Each spring, I work with a group of fifth-graders at Bushwick’s PS123 on a project called Big Green Theater Festival*.  It’s an eco-playwriting program my company created in partnership with The Bushwick Starr Theater, and it’s awesome.  Part 1: students write eco-plays inspired by presentations given by guest scientists and other “eco-experts”.  Part 2: my company of adult artists mounts a professional, green production of the students’ plays and performs it for the school and the public during Earth Week.

Fifth-graders are incredible eco-artists.  They weave the parts of ecology that they connect with into stories that are at once funny, sad, weird and thrilling. In one of this year’s plays, a newlywed breaks up with her husband because of his obsession with shark fin soup (a traditional and controversial wedding dish in Chinese culture); the husband, in turn, dives into the ocean and joins a dance-off against an army of sharks in order to win the right to kill a shark and make his own soup.  With near effortlessness on the part of our young playwrights, the sweet spot was found: the audience cares about the characters, laughs at the situation and thinks about shark fin soup.

Fieldtrip Cabaret6

Collaborating with scientists

Each fall, my company is commissioned by PositiveFeedback and Columbia University’s Earth Institute to create a site-specific performance in collaboration with climate scientists at the Lamont-Doherty Earth Observatory (LDEO).

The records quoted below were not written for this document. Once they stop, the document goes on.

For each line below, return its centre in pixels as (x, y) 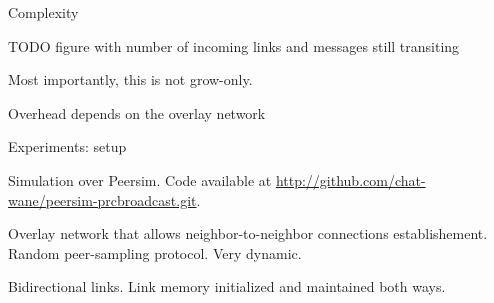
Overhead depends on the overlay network (137, 112)
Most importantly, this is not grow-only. (130, 79)
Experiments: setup (67, 146)
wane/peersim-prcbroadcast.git (102, 199)
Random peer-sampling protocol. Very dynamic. (155, 252)
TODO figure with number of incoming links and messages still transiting (234, 45)
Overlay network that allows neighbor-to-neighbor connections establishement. (248, 233)
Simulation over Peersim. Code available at (140, 179)
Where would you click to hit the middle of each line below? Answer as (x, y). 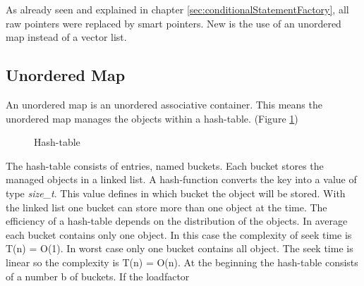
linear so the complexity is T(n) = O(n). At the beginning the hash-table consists (182, 262)
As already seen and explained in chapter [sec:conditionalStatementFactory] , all (177, 9)
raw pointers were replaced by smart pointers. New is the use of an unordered (174, 23)
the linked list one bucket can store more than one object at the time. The (166, 207)
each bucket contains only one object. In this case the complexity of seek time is (179, 234)
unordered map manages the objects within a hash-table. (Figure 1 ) (152, 118)
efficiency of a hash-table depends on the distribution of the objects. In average (177, 221)
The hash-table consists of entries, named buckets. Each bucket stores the (165, 165)
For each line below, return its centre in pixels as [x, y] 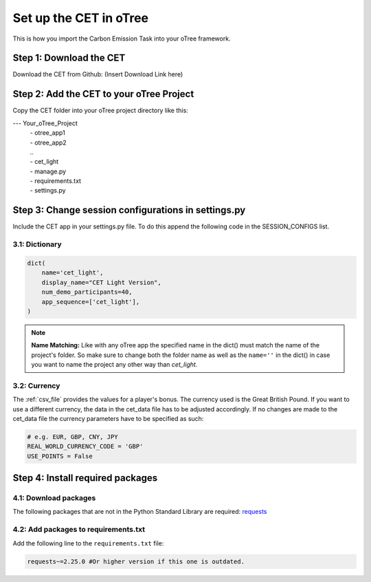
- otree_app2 [48, 142]
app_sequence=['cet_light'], [91, 302]
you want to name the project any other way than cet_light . [114, 365]
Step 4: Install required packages [85, 478]
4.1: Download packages [54, 498]
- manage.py [48, 171]
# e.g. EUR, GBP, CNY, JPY [72, 436]
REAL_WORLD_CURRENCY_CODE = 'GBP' [85, 446]
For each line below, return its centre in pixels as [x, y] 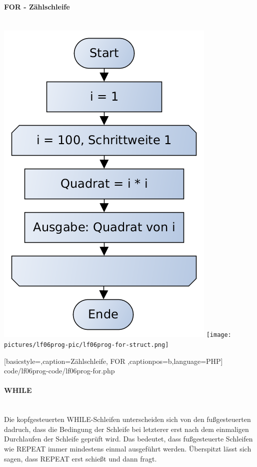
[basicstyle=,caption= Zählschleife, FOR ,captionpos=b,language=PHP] [113, 361]
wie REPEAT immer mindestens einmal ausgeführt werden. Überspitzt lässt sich [128, 449]
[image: [219, 335]
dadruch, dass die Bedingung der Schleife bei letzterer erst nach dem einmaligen [126, 429]
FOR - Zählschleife [37, 6]
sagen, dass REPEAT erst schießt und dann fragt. [80, 458]
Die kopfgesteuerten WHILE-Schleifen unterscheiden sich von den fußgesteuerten [127, 419]
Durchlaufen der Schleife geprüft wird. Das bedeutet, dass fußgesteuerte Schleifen [128, 439]
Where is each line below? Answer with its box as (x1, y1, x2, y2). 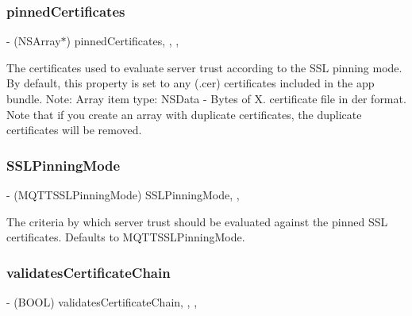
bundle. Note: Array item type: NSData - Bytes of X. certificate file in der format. (6, 91, 406, 106)
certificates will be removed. (6, 121, 142, 138)
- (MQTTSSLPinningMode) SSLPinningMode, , (6, 187, 240, 202)
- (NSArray (6, 33, 61, 49)
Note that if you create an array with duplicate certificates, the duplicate (6, 106, 362, 122)
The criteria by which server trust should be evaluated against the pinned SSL (6, 213, 388, 229)
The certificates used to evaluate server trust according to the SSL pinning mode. (6, 59, 402, 75)
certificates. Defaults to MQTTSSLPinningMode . (6, 229, 245, 245)
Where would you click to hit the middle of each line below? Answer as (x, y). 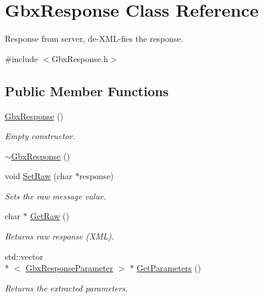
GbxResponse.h (80, 58)
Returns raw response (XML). (59, 236)
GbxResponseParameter (70, 268)
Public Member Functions (87, 90)
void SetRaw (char (39, 176)
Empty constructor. (40, 136)
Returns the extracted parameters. (66, 288)
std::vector (24, 256)
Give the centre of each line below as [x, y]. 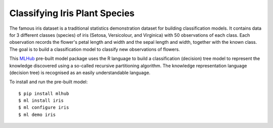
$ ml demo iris [37, 114]
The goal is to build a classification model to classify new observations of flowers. [95, 49]
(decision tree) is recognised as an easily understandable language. [80, 73]
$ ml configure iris [44, 108]
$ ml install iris [41, 101]
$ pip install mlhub [44, 93]
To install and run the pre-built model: [49, 82]
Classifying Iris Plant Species [72, 13]
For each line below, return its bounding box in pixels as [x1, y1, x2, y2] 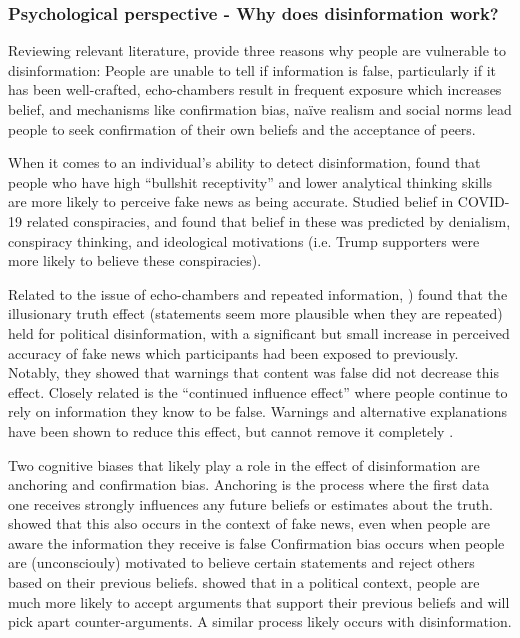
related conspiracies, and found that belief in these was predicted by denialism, [26, 210, 511, 231]
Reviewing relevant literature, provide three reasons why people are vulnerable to [8, 40, 507, 61]
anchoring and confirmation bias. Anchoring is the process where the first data [8, 474, 490, 495]
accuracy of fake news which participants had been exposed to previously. [8, 342, 459, 363]
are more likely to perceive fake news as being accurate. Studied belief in [8, 191, 454, 212]
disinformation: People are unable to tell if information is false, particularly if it [8, 59, 496, 80]
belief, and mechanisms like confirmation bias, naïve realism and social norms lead [8, 99, 512, 119]
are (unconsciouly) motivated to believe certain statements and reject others [8, 552, 475, 573]

Because we perform the final product on the LDEO campus (where some of the world’s most important climate research is done) for an audience of families, educators and scientists, this project is a prime opportunity to seek the sweet spot in an arena where the stakes are high and outreach from artists is sought after.

To many people outside the scientific community, the work of climate scientists seems mysterious and exclusive, like Willy Wonka locked away in his factory (except instead of chocolate, the experts inside are experimenting with particles, rocks, trees, ice, invisible gases and other things that don’t taste good). Humans relate best when they feel included and empathetic.  To someone only encountering results and not the process or people behind those results, earth science can seem removed and impersonal. Persistent scientist stereotypes (namely emotionless old men in lab coats proclaiming the apocalypse) only work to widen the chasm between human story and science.

A play, on the other hand, is a human story; it exists to be inclusive, to be seen by as many people as possible. Like science, a play searches for truth, but its fictional nature allows it to be expressive and personal in ways science cannot.  A play has the ability to open the gates and bring the scientists out into the streets.  So for last year’s LDEO performance, we tried just that.  Working with seven female climate scientists and incorporating original songs, movement, poetry and storytelling, we made a piece called Field Trip: A Climate Cabaret.  Rather than working allegorically, we focused on revealing the essence behind the lives and work of these seven extraordinary women, portraying them as curious, creative and flawed individuals who ask questions, go on adventures and make discoveries.

Time will tell how effective Field Trip is as either a play or an outreach tool– we’re currently seeking opportunities to expand and remount it– but I consider our day of performances at LDEO last fall a “sweet spot” success.  Some of this success I attribute to the cabaret medium in which we were working; as Nellie McKay says, “Music makes the cerebral accessible, the subconscious hummable”.  But of equal impact were the words and ideas of the scientists themselves. Through the context of theater, we gained an understanding of their work, which was fascinating, but we also got to hear their perspectives on why they do what they do and how they see the world, which was inspiring. We learned to care about science, as if for the first time.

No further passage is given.